É importante dizer que são relatos misturados, hora Grace narrando, depois temos Simon narrado um pouco sobre sua vida pessoal, depois sobre o local em que ele está instalado e a sua relação com a senhoria do local. Temos também a troca de cartas do Dr. Simon com alguns amigos e com sua mãe.
O livro aborda muitas questões interessantes, tais como: os manicômios, a loucura, o subconsciente, a histeria, alma X corpo, sonho X realidade
Temos ainda a hipnose presente, onde entra a grande questão do: espiritual X ciência.
Levanta-se a possibilidade de que Grace poderia ter uma dupla personalidade, na perspectiva cientifica (o que era pouco estudado e quase nada conhecido nesse momento), ou ainda a possibilidade de uma possessão religiosa.
Tudo isso era algo muito novo e desconhecido. As pessoas não tinha clareza disso então pensava-se dentro do que se tinha alcance nesse momento.
Todas essas questões perpassam o livro e entram na análise de até que ponto Grace Marks teria consciência real do que fez. Porque algumas testemunhas afirmaram algumas coisas das quais ela diz não se lembrar. Será que ela realmente não se lembra ou estaria fingindo?
Trata-se de um caso real que gerou muita discussão em seu tempo porque foram levantadas questões ainda obscuras para o entendimento humano.
Em uma passagem temos a seguinte frase:
“Como e eminente filósofo cientista francês Maine de Biran dissera, havia um Mundo Novo inteiro a ser descoberto, para o que é necessário ‘mergulhar nos subterrâneos da alma’. O século XIX, ele conclui, seria para o estudo da mente o que o século XVIII fora para o estudo da matéria – uma Era de Iluminismo”. (Capítulo 34).
Ou seja, trata-se de uma temática que te faz pensar questões que foram discutidas historicamente e que te faz entender o processo de evolução da mente humano no mundo. Ainda há muito o que se descobrir ainda hoje, agora você imagina em 1860!
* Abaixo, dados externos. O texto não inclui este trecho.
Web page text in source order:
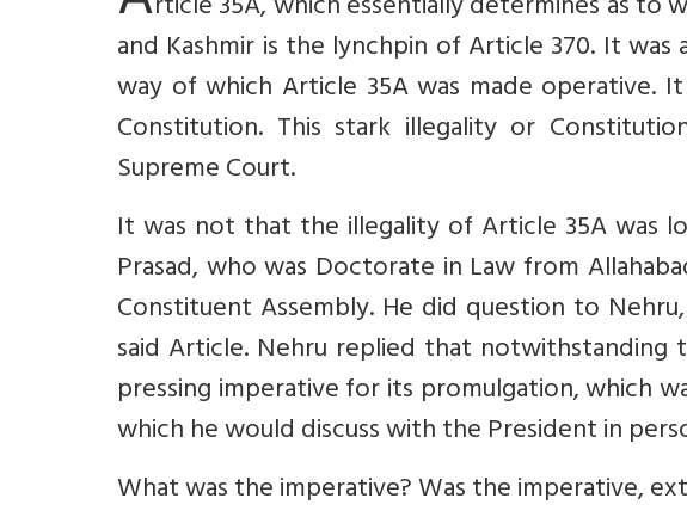
and Kashmir is the lynchpin of Article 370. It
way of which Article 35A was made operative.
Constitution. This stark illegality or
Supreme Court.
It was not that the illegality of Article 35A was
Prasad, who was Doctorate in Law from
Constituent Assembly. He did question to
said Article. Nehru replied that
pressing imperative for its promulgation, which
which he would discuss with the President in
What was the imperative? Was the imperative,

O livro nos traz uma história, em essência, real e que fora preenchida conforme a autora achou mais conveniente e termina de um jeito que eu gostei apesar de deixar em aberto.
Digo que a história fica em aberto porque a Margaret pressupõe o que aconteceu, mas realmente o que se deu a gente não tem como saber, porque Grace recebeu o devido perdão depois de quase 29 anos, foi solta, mudou de nome e foi viver a sua vida.
Enfim, é isso, gostei bastante dessa leitura, gosto muito dessa contextualização de tudo e da riqueza dos detalhes e indico.
Algumas pessoas podem achar um pouco parado, porque isso é mesmo, mas pra mim isso não foi um problema, porque ao meu ver é um processo de construção da narrativa, tem gente que gosta e tem gente que não gosta e tá tudo bem, cada um tem seu estilo.
Outra coisa também que gosto, é deste processo de intercalar personagens e é um estilo que me agrada.